Theoretical Study On The Transition States Of Tumor Active Pd Complexes Interaction With Target Molecule

We present a theoretical study of palladium complexes with large steric ammine ligand and ethylenediamine bidentate ligand interacting with DNA bases by density functional theory in this thesis.Palladium(II) complexes coordinated to large planar amine ligands represent a lead structure of considerable interest in current antitumor drug design. but the question was whether these complexes can bind to DNA bases affording bifunctional adducts for great steric hindrance provided by the bulky ligands. We studied the interaction of the palladium(II) complex, PdCl2L2, where L was 2-hydroxypydridine, with DNA bases using density functional theory and combining with isoelectric focusing polarized continuum (IEF-PCM) solvation model. Activation free energies for the complex monofunctional and bifunctional binding to DNA bases were lower than those for platinum-based antitumor agents. All reactions under study were exothermic in aqueous solution. We conclude that the large planar amine ligands in the palladium complexes will not hinder formation of bifunctional adducts with DNA bases.

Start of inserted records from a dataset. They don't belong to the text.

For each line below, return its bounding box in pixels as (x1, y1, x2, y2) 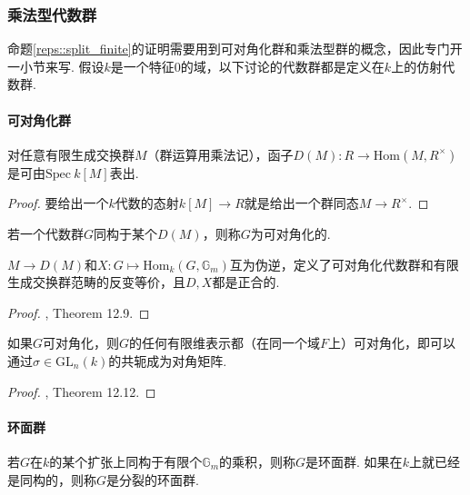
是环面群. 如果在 (305, 451, 403, 470)
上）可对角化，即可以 (328, 333, 456, 352)
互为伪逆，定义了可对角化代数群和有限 (229, 254, 459, 273)
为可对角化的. (250, 223, 331, 243)
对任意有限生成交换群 (7, 144, 135, 163)
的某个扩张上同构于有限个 (49, 451, 203, 470)
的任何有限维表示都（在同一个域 (129, 333, 321, 352)
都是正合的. (212, 272, 280, 292)
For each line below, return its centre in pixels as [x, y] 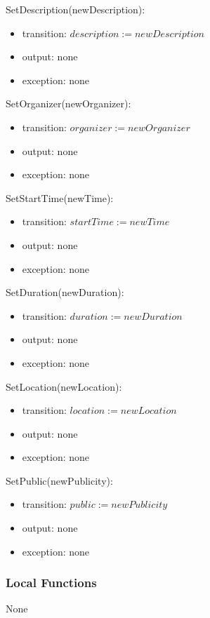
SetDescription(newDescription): [76, 9]
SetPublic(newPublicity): [59, 480]
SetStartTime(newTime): [60, 197]
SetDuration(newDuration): [65, 292]
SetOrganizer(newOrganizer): [68, 103]
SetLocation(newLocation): [64, 386]
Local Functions [51, 583]
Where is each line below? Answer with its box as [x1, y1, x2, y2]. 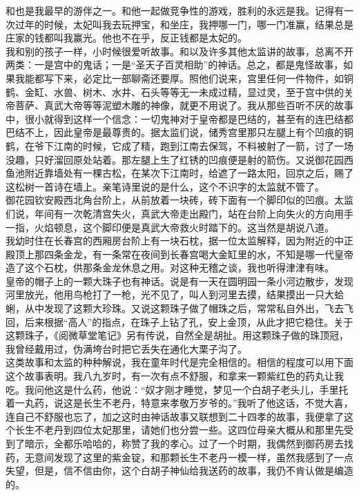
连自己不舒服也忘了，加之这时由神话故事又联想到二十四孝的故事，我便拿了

We also expect the rates for monofunctional and bifunctional binding to DNA bases to be faster than those of platinum-based agents.Palladium complexes with ethylenediamine bidentate ligand does not only represent a lead structure in current antitumor drug design, but also extensively used as the metal corner in the design and synthesis of molecular architectures. There have been controversial discussions about the structures of [Pd(en)(guanine)4]. We present a computational study and suggest that the tetramer adopts a structure of—N1—Pd—N7—corners. The—NH2…O=C hydrogen bonds are cooperatively formed among four guanines, which play a pivotal role in stabilizing the tetramer.